>>>>
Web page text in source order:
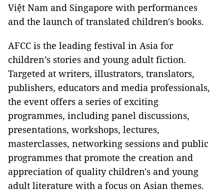
Việt Nam and Singapore with performances
and the launch of translated children's books.
AFCC is the leading festival in Asia for
children’s stories and young adult fiction.
Targeted at writers, illustrators, translators,
publishers, educators and media professionals,
the event offers a series of exciting
programmes, including panel discussions,
presentations, workshops, lectures,
masterclasses, networking sessions and public
programmes that promote the creation and
appreciation of quality children's and young
adult literature with a focus on Asian themes.
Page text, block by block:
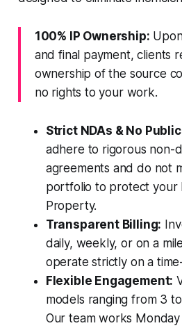
100% IP Ownership:
and final payment, clients
ownership of the source
no rights to your work.
Strict NDAs & No
adhere to rigorous non-
agreements and do not
portfolio to protect your
Property.
Transparent Billing:
daily, weekly, or on a
operate strictly on a
Flexible Engagement:
models ranging from 3
Our team works
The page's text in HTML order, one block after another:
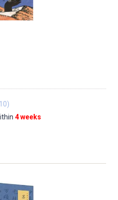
<<<<
**TASK TO COMPLETE:**
Write the lines out word for word, starting at the one with "Page text, block" and stopping after the last line of the material above, with pictures excluded.

**WRITTEN RESPONSE:**
Page text, block by block:
100% IP Ownership:
and final payment, clients
ownership of the source
no rights to your work.
Strict NDAs & No
adhere to rigorous non-
agreements and do not
portfolio to protect your
Property.
Transparent Billing:
daily, weekly, or on a
operate strictly on a
Flexible Engagement:
models ranging from 3
Our team works
The page's text in HTML order, one block after another:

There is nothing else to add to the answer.